§ YOUR ASSIGNMENT
Check every line of the data below for the string "white", and copy the ones that hold it.

§ ENTRIES SUPPLIED
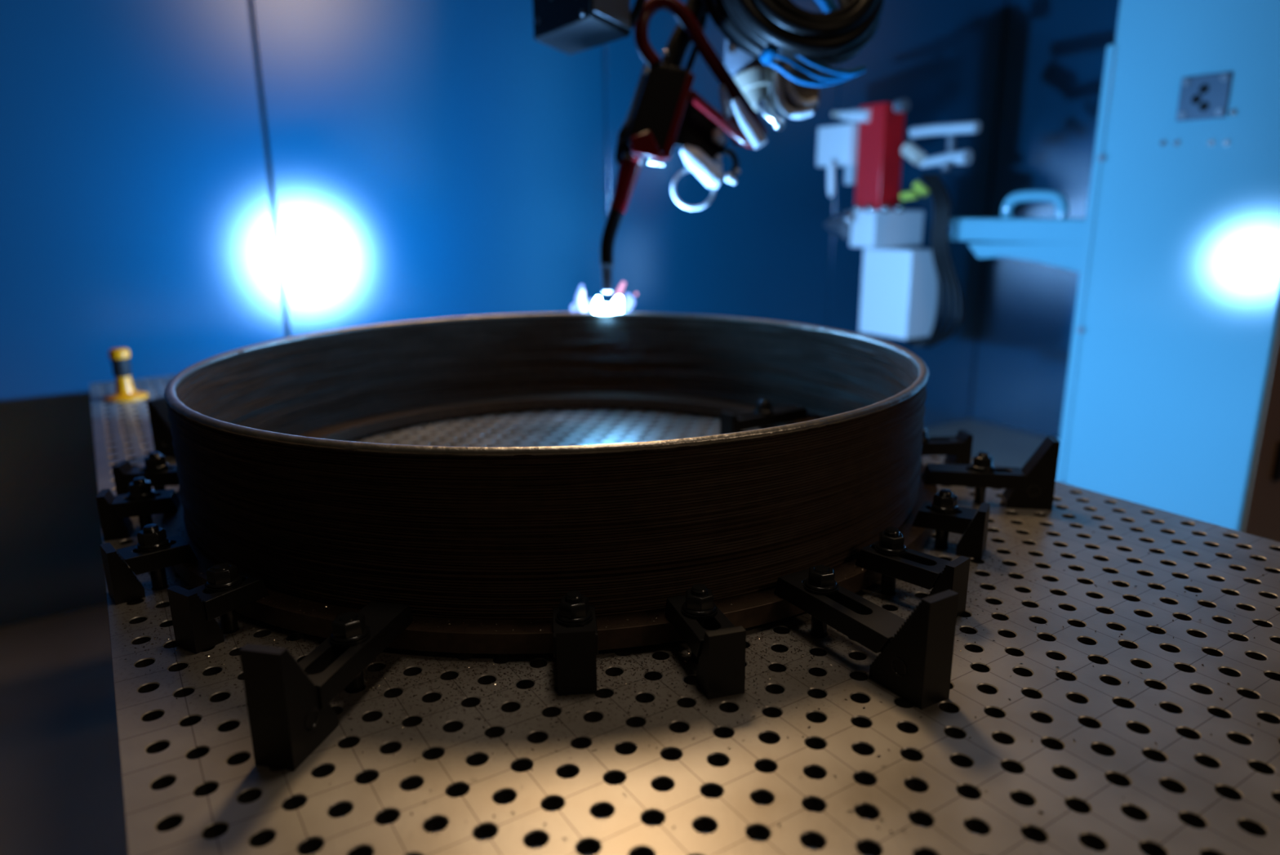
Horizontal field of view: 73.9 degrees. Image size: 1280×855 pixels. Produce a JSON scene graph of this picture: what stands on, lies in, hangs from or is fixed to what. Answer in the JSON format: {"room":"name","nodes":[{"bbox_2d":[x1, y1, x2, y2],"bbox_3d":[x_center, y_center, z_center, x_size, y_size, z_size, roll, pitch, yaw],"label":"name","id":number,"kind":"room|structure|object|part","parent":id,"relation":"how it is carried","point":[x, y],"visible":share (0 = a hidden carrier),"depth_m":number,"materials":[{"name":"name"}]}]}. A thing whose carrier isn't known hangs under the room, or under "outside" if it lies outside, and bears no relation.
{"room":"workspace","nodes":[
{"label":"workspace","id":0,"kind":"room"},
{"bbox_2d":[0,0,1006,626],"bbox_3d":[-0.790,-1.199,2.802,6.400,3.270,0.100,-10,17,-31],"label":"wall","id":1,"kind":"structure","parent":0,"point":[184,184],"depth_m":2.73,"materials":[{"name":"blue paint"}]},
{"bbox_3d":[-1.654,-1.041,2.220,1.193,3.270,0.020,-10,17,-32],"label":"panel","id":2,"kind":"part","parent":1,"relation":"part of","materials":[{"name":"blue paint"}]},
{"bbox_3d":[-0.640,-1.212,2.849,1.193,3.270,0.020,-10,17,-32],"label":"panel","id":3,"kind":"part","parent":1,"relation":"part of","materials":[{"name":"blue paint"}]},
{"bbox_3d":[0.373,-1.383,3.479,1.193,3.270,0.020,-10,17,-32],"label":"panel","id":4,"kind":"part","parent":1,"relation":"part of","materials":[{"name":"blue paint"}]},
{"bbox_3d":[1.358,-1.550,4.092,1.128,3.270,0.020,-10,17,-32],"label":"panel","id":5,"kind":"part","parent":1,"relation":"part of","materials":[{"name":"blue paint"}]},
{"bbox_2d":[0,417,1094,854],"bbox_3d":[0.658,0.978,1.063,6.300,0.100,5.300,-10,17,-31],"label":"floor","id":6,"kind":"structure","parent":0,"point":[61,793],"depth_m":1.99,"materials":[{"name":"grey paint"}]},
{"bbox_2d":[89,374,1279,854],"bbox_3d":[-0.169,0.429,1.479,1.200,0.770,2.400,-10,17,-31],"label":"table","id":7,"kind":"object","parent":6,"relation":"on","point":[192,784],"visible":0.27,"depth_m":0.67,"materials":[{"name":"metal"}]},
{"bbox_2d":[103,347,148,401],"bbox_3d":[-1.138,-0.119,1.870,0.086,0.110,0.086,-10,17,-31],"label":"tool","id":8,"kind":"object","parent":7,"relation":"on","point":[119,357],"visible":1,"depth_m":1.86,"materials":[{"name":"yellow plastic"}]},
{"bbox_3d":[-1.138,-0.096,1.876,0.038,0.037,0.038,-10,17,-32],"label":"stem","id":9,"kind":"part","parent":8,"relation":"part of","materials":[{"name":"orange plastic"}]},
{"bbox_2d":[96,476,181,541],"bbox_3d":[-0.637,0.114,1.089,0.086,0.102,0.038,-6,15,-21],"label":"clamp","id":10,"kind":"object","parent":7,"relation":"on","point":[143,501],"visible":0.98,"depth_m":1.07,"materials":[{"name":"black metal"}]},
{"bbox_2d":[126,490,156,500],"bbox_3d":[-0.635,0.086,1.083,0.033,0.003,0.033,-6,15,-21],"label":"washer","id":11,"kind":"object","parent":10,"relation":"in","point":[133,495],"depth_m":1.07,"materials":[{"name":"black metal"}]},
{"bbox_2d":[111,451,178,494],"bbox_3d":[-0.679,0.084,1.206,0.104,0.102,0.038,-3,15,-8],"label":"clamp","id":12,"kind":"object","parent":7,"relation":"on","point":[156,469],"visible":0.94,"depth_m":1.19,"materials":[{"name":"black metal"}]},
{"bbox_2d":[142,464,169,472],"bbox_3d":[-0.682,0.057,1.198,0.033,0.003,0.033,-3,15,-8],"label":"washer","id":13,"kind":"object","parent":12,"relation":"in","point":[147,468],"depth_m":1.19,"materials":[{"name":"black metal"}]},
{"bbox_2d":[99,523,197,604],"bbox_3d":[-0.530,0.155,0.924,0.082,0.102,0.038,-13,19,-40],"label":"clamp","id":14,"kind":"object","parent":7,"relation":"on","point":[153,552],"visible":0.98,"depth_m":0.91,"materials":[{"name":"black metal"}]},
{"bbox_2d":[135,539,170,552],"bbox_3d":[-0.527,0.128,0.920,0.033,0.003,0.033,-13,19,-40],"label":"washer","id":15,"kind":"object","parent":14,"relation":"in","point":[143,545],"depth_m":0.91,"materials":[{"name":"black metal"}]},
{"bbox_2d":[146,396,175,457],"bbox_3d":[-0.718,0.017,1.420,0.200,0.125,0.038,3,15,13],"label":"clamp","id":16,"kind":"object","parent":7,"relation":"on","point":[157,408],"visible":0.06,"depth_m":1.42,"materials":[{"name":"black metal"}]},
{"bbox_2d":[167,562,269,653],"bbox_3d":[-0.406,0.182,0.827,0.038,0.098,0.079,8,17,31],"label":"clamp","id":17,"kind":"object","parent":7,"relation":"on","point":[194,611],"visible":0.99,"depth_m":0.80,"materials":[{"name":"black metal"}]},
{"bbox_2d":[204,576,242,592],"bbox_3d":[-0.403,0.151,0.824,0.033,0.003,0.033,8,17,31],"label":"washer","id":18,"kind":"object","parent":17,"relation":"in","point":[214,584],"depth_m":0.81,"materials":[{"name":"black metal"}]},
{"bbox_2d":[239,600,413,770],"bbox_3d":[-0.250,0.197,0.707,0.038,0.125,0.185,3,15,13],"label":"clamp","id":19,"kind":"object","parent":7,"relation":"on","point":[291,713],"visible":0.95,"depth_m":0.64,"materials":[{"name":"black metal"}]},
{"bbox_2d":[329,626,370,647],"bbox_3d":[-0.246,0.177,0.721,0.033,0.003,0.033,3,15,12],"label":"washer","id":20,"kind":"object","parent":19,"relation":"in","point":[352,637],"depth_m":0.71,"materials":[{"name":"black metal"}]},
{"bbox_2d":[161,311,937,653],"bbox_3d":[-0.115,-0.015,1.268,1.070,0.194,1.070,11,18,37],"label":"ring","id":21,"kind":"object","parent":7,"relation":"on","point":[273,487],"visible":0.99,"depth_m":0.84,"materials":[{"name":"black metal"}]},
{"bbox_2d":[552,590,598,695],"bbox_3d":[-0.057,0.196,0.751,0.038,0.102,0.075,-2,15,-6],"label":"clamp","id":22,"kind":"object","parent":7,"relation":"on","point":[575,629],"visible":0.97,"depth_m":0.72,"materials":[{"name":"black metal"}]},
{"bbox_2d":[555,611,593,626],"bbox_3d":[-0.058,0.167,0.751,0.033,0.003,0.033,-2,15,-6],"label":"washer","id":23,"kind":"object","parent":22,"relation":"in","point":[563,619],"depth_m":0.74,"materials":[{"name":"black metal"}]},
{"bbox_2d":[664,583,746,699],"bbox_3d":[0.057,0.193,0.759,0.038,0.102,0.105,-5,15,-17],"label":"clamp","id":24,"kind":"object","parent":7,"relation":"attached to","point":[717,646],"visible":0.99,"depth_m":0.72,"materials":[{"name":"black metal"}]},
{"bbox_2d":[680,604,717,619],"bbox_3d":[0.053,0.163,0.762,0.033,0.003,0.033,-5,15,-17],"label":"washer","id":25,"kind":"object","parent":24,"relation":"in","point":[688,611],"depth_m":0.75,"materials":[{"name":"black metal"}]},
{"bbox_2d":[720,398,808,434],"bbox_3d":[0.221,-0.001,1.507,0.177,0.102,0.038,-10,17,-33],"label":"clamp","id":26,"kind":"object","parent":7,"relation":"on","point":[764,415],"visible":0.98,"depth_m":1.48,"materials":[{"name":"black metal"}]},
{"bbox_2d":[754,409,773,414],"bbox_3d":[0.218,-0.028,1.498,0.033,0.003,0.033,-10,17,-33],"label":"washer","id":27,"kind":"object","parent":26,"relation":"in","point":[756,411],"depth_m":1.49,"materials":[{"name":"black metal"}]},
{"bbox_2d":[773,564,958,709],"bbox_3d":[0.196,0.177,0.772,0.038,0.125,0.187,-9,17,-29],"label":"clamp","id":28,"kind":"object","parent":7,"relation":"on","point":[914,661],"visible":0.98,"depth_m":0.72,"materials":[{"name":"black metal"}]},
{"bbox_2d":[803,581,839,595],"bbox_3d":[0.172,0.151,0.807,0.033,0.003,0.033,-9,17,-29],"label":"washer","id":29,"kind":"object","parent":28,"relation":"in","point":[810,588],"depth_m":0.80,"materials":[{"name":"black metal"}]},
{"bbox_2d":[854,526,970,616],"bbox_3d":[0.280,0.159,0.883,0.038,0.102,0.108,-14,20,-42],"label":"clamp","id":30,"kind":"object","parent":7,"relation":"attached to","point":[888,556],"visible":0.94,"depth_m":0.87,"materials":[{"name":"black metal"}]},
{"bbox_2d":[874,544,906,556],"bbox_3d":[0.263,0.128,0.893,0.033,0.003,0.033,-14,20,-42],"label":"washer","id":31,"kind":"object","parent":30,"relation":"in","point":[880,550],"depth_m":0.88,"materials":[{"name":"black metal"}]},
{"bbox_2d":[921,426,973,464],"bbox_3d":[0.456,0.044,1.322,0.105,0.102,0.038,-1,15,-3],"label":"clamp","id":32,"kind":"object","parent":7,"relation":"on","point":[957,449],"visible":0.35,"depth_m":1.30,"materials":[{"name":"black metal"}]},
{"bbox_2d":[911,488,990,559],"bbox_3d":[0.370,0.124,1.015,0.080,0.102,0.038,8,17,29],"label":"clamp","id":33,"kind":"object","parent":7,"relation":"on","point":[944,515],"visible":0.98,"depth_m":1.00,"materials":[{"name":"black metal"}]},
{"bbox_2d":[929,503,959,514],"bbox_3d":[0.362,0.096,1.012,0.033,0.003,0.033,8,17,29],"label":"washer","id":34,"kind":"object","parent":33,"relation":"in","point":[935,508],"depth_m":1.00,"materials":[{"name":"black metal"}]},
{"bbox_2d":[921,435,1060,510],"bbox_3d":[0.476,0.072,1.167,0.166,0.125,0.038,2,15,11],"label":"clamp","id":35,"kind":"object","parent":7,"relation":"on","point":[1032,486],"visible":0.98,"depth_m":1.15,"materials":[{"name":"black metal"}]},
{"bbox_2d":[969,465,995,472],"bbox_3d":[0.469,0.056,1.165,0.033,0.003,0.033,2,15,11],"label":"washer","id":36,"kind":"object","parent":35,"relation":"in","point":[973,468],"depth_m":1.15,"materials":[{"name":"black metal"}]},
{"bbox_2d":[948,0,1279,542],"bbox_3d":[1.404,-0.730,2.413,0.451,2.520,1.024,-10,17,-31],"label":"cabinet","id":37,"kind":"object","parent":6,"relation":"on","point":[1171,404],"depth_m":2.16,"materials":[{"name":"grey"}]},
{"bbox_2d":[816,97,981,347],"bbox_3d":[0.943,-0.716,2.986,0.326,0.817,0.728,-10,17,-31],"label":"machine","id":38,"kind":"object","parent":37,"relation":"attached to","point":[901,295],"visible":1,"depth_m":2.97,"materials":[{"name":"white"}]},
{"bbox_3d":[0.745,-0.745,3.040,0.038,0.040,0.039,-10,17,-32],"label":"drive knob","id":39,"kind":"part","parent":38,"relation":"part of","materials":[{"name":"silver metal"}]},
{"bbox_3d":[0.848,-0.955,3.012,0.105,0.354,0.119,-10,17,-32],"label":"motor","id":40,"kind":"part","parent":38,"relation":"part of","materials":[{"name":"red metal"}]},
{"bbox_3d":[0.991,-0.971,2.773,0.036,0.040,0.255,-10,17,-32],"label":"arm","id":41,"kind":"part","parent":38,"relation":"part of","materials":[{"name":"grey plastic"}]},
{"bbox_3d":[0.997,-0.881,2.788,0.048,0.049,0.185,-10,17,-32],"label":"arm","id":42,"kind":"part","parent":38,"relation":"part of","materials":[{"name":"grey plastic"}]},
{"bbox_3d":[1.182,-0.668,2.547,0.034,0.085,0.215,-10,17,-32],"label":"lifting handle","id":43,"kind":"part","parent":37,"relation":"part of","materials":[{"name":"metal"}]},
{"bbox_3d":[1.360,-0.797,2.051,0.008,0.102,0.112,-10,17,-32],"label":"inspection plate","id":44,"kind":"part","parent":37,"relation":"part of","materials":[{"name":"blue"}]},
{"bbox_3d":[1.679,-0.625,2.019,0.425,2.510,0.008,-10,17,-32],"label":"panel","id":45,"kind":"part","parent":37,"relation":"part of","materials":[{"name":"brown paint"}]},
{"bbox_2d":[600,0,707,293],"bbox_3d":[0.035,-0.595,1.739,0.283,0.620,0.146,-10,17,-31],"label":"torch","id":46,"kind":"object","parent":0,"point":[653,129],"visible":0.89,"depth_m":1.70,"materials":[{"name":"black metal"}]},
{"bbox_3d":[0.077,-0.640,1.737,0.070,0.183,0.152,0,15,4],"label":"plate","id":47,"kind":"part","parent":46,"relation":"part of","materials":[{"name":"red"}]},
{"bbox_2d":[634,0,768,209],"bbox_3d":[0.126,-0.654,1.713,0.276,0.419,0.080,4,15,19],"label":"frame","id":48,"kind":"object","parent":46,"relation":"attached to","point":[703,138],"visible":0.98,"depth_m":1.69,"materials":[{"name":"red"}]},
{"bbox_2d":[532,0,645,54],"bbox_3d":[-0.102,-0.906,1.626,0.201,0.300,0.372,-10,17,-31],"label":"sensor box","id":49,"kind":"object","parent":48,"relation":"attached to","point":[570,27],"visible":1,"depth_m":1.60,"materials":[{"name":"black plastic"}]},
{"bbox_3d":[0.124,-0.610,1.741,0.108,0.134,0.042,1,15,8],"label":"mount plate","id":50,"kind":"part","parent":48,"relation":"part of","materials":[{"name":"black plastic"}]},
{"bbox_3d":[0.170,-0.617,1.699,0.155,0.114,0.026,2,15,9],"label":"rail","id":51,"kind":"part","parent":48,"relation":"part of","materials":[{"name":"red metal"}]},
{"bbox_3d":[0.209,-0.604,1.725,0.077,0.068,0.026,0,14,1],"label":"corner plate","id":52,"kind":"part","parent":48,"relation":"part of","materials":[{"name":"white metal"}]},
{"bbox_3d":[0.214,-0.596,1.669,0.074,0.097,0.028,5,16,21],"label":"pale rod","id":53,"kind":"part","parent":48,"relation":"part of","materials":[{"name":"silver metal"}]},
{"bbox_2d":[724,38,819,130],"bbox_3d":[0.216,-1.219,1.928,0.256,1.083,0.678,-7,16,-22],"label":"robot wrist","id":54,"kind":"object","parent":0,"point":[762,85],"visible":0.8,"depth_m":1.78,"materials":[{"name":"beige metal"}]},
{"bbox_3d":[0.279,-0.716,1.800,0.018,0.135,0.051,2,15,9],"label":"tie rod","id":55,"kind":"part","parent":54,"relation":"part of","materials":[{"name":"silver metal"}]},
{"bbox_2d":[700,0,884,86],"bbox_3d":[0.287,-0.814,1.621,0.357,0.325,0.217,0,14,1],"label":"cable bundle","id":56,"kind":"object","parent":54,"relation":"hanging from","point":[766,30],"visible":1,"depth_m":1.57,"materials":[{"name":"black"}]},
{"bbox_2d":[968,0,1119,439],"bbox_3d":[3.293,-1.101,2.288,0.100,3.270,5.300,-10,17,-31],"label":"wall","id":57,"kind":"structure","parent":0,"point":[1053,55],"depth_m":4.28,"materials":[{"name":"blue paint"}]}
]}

§ ANSWER TO THIS EXERCISE
{"bbox_2d":[816,97,981,347],"bbox_3d":[0.943,-0.716,2.986,0.326,0.817,0.728,-10,17,-31],"label":"machine","id":38,"kind":"object","parent":37,"relation":"attached to","point":[901,295],"visible":1,"depth_m":2.97,"materials":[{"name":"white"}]},
{"bbox_3d":[0.209,-0.604,1.725,0.077,0.068,0.026,0,14,1],"label":"corner plate","id":52,"kind":"part","parent":48,"relation":"part of","materials":[{"name":"white metal"}]},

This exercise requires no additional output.